In share acquisitions, the undertakings concerned are the acquirer and the target, including affiliates, and the seller if the seller holds more than 50% of the shares in the target.

In acquisitions of an interest in a combination, the undertakings concerned are the acquirer(s) and the combination whose interest is to be acquired, and the seller if the seller holds more than 50% of the interests in the combination.

2.3 General thresholds

2.3.1 Threshold(s) for when a concentration must be notified under the general merger control regime?

Merger control filing is required when:

Size of parties test

  • The combined assets or turnover in Canada of the undertakings concerned exceeded CAD 400,000,000 in the last financial year; and

Size of transaction test

  • For share acquisitions and mergers, the asset value or turnover of the target (or the merging entities in the case of mergers) exceeded CAD 96,000,000 in Canada in the last financial year; or
  • For asset acquisitions, the book value of the assets acquired, or the turnover generated by the assets acquired, exceeded CAD 96,000,000 in Canada in the last financial year.

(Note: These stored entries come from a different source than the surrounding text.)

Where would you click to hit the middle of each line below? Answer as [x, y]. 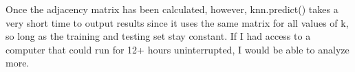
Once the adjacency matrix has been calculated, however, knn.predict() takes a [172, 9]
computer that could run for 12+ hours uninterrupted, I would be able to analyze [177, 49]
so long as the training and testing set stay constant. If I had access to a [158, 36]
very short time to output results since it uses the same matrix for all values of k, [177, 22]
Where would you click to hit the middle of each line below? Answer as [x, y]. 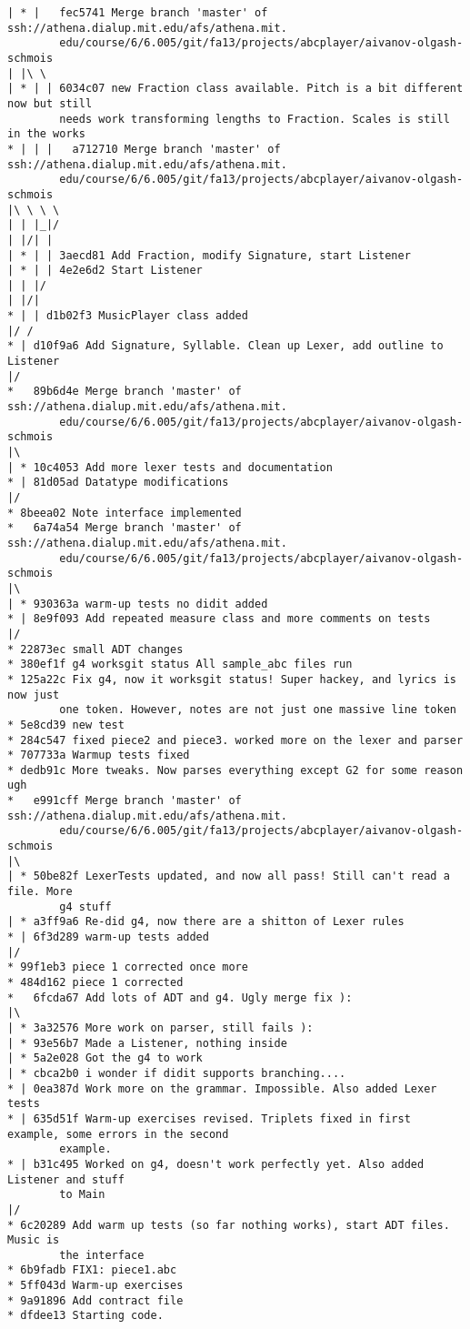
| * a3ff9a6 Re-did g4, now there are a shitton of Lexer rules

Regardless of size, even if the transaction is not notifiable, all mergers and acquisitions of control over, or a significant interest in the whole or a part of, a business that has sufficient local nexus is subject to investigation and review by the Canadian Commissioner of Competition for up to one year after closing.

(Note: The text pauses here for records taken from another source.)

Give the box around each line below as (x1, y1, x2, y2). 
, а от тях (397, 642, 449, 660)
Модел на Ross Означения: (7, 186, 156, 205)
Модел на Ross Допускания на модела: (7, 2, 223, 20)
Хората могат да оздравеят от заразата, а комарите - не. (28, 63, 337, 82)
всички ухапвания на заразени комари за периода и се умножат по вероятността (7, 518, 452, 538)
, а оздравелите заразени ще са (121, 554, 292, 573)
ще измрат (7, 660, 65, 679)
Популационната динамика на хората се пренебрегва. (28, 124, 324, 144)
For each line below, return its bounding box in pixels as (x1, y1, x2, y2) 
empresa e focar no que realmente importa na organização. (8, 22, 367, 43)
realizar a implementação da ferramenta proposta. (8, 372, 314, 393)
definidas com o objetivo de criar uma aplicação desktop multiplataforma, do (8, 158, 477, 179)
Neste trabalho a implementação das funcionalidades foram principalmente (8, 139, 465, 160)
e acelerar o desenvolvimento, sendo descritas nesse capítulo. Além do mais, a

2.4 Other national thresholds for ex ante merger control (e.g. sector-specific rules)

2.4.1 Relevant thresholds for sector-specific or other ex ante merger control rules?

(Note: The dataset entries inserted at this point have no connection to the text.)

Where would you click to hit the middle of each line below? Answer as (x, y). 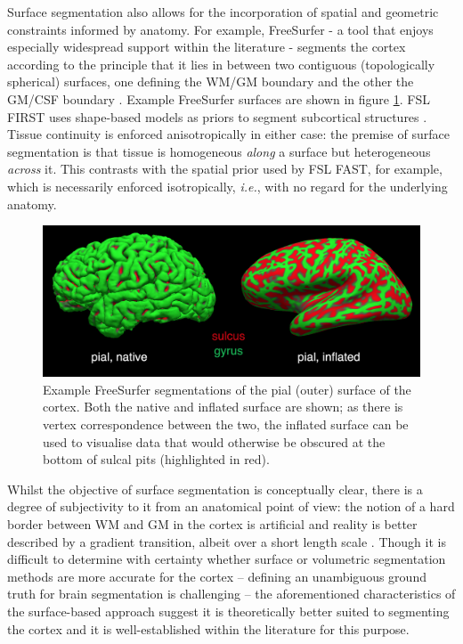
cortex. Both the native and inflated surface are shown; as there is (223, 407)
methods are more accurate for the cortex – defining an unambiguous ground (217, 576)
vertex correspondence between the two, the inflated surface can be (226, 424)
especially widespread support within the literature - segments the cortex (207, 47)
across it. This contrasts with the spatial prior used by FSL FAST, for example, (225, 169)
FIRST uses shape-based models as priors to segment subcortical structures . (217, 116)
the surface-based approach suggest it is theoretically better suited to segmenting (228, 611)
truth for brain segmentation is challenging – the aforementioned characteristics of (231, 594)
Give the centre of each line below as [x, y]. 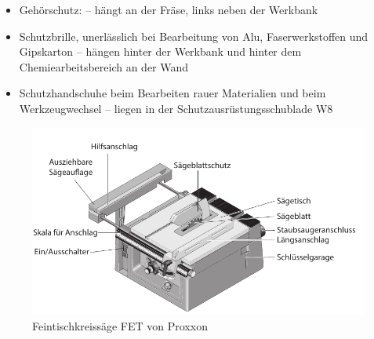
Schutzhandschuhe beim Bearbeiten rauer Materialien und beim [172, 93]
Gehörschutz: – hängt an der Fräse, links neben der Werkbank [169, 9]
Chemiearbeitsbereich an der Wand [104, 66]
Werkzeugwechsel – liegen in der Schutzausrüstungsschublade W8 [176, 108]
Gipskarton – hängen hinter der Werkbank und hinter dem [160, 51]
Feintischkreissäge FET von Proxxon [120, 325]
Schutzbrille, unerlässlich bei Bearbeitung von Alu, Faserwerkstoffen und [194, 36]

Special rules apply to transactions within the following sectors:

  • Broadcasting
  • Telecommunications
  • Financial Services
  • Transportation
  • Cultural businesses
  • Oil sand businesses
  • Uranium properties

2.5 Foreign-to-foreign mergers

2.5.1 Do any exemptions, special thresholds etc. apply to foreign-to-foreign mergers, i.e. where none of the undertakings concerned is domiciled in the jurisdiction?

The transaction must have local nexus, i.e. involve an ‘operating business’ in Canada (i.e. either of the undertakings concerned must have employees within Canada as opposed to merely a passive investment vehicle - but, in the view of the Competition Commissioner’s, such employees may be those of an agent or a contractor).

An acquisition of control by foreign nationals must be notified as a formality to the Investment Review Division of the Department of Innovation, Science and Economic Development.

Transactions that have an element of national security may be reviewed regardless of size.

3. Calculation and allocation of turnover, asset value, transaction value etc.

3.1 Relevant turnover

3.1.1 How is turnover defined (e.g. is income from other sources than "ordinary activities to be included, and how are rebates, taxes, internal turnover etc. treated)?

For the size of parties test, the turnover to be taken into account is the gross revenues from domestic sales plus exports and imports.

For the size of transaction test, the turnover to be taken into account is the gross revenues from domestic sales plus exports.

3.3 Relevant undertakings for the calculation of turnover

3.3.1 The "undertakings concerned", i.e. which parties?

See Section 2.1.1 above.

3.3.2 The undertakings whose turnover is taken into account?

For the size of parties test, the turnover to be taken into account is that of the undertakings concerned.

For the size of transaction test, the turnover to be taken into account is that of the target or the target assets, as the case may be.

3.3.3 Shall the turnover of the existing seller be included in the target's group turnover?

The seller’s turnover is included in the target’s group turnover if it holds more than 50% of the shares in the target company or the interests in the target combination.